╭─ Records for processing
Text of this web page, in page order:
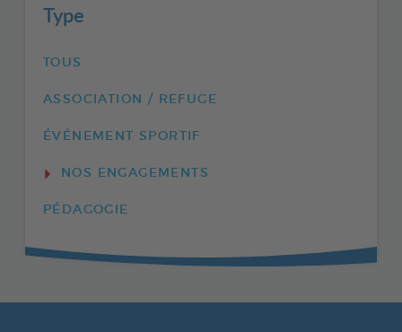
Type
TOUS
ASSOCIATION / REFUGE
ÉVÉNEMENT SPORTIF
NOS ENGAGEMENTS
PÉDAGOGIE
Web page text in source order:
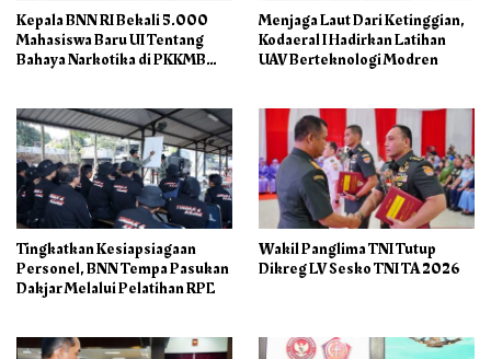
Kepala BNN RI Bekali 5.000
Mahasiswa Baru UI Tentang
Bahaya Narkotika di PKKMB
Menjaga Laut Dari Ketinggian,
Kodaeral I Hadirkan Latihan
UAV Berteknologi Modren
Tingkatkan Kesiapsiagaan
Personel, BNN Tempa Pasukan
Dakjar Melalui Pelatihan RPE
Wakil Panglima TNI Tutup
Dikreg LV Sesko TNI TA 2026
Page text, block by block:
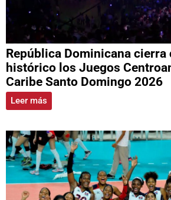
República Dominicana cierra
histórico los Juegos
Caribe Santo Domingo 2026
Leer más
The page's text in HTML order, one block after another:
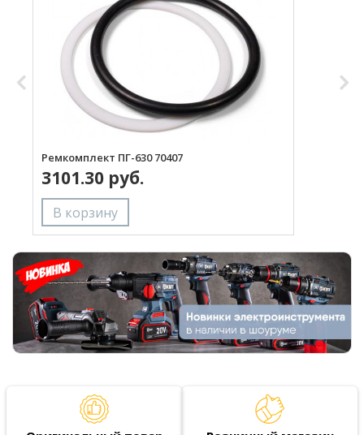
Ремкомплект ПГ-630 70407
3101.30 руб.
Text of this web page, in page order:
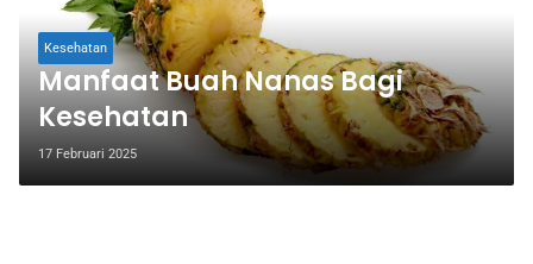
Kesehatan
Manfaat Buah Nanas Bagi
Kesehatan
17 Februari 2025
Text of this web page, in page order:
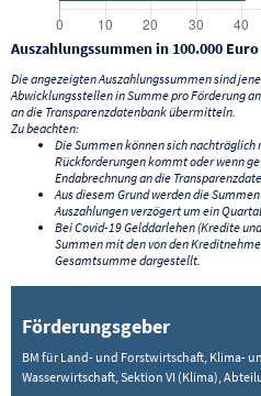
Auszahlungssummen in 100.000
Die angezeigten Auszahlungssummen sind
Abwicklungsstellen in Summe pro Förderung
an die Transparenzdatenbank übermitteln.
Zu beachten:
Die Summen können sich nachträglich
Rückforderungen kommt oder wenn
Endabrechnung an die
Aus diesem Grund werden die
Auszahlungen verzögert um ein
Bei Covid-19 Gelddarlehen (Kredite
Summen mit den von den
Gesamtsumme dargestellt.
Förderungsgeber
BM für Land- und Forstwirtschaft, Klima-
Wasserwirtschaft, Sektion VI (Klima),
╰─
Try it
Give back the material above exactly, with each picture removed.

Solution to this task
Text of this web page, in page order:
Type
TOUS
ASSOCIATION / REFUGE
ÉVÉNEMENT SPORTIF
NOS ENGAGEMENTS
PÉDAGOGIE
Web page text in source order:
Kepala BNN RI Bekali 5.000
Mahasiswa Baru UI Tentang
Bahaya Narkotika di PKKMB
Menjaga Laut Dari Ketinggian,
Kodaeral I Hadirkan Latihan
UAV Berteknologi Modren
Tingkatkan Kesiapsiagaan
Personel, BNN Tempa Pasukan
Dakjar Melalui Pelatihan RPE
Wakil Panglima TNI Tutup
Dikreg LV Sesko TNI TA 2026
Page text, block by block:
República Dominicana cierra
histórico los Juegos
Caribe Santo Domingo 2026
Leer más
The page's text in HTML order, one block after another:
Ремкомплект ПГ-630 70407
3101.30 руб.
Text of this web page, in page order:
Kesehatan
Manfaat Buah Nanas Bagi
Kesehatan
17 Februari 2025
Text of this web page, in page order:
Auszahlungssummen in 100.000
Die angezeigten Auszahlungssummen sind
Abwicklungsstellen in Summe pro Förderung
an die Transparenzdatenbank übermitteln.
Zu beachten:
Die Summen können sich nachträglich
Rückforderungen kommt oder wenn
Endabrechnung an die
Aus diesem Grund werden die
Auszahlungen verzögert um ein
Bei Covid-19 Gelddarlehen (Kredite
Summen mit den von den
Gesamtsumme dargestellt.
Förderungsgeber
BM für Land- und Forstwirtschaft, Klima-
Wasserwirtschaft, Sektion VI (Klima),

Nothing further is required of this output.